His former owner, Kyle Petty, once told Loomis that no win would ever feel like the first one he experienced with Bobby Hamilton in 1996, but Loomis disagrees.

"I told Jeff after the race that I will always remember this win," Loomis said. "Phoenix, Rockingham and Martinsville were sweet, but this felt every bit as good because we worked so hard to get here and it was expected. With all the changes we've been through, it's been a struggle for the guys, it's been a struggle for Brian (team manager Whitesell) and it's been a struggle for me. But Jeff got us through this. He and John (Hendrick) and Rick (Hendrick), they never gave up on us. We pulled together as a team and gave Jeff what he has been accustomed to."

For Loomis, that is not false modesty. He realizes with the resources at Hendrick Motorsports, as well as the caliber of the employees, his team can win on any given week. Nevertheless, so can about 15 other crews. But they don't have his secret weapon -- Gordon.

"For many years I sat next to the King (Richard Petty) on Sunday and he would point out Jeff's moves and showed me what made him so good. And on a lot of Sundays I would go home real mad. But on Sunday, after watching him come back through the pack and make his way to the front, I told Jeff I wasn't mad at him any more."

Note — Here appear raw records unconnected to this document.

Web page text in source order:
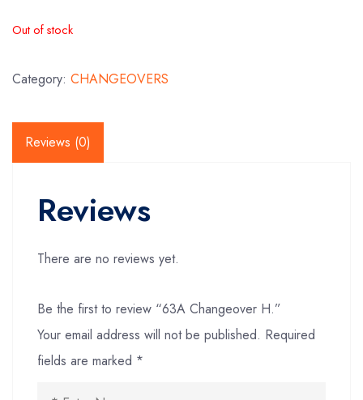
Out of stock
Category: CHANGEOVERS
Reviews (0)
Reviews
There are no reviews yet.
Be the first to review “63A Changeover H.”
Your email address will not be published. Required
fields are marked *

There have been nine winners in nine races to start the 2000 season, setting a new NASCAR record. All the effort NASCAR public relations representative Danielle Humphrey went through last week at Talladega to gather the eight prior winners to take a group photo was all in vain with Gordon adding to the latest statistic.

Loomis knows the competition is tough, still he thinks it is amazing that there have been no repeat winners this season.

"I hope they're waiting for us to set the standard," Loomis said. "Because that's what Jeff is capable of doing. It wouldn't surprise me if we were the first repeat winner this season."

Rusty Wallace admitted after his victory at Bristol Motor Speedway that he never thought it would take 498 races to accumulate 50 wins. Although Gordon set a new record by accumulating 50 wins in the shortest period time (232 races), most people would have picked him to hit the mark before Wallace.

Mark Martin's humble comments after his 32nd win at Martinsville, that he was "thoroughly going to enjoy the win because he never knew when it might be the last," may become the latest mantra for many a racer including Gordon.

"I think this has been a great test for all of us," Gordon said. "It's really been a test for our faith in one another, our faith in God and I think we've done good up against this test. But we still have a lot of things left to accomplish and I definitely know how excited I was on Sunday and how great that felt and how I'd love to get there again some day."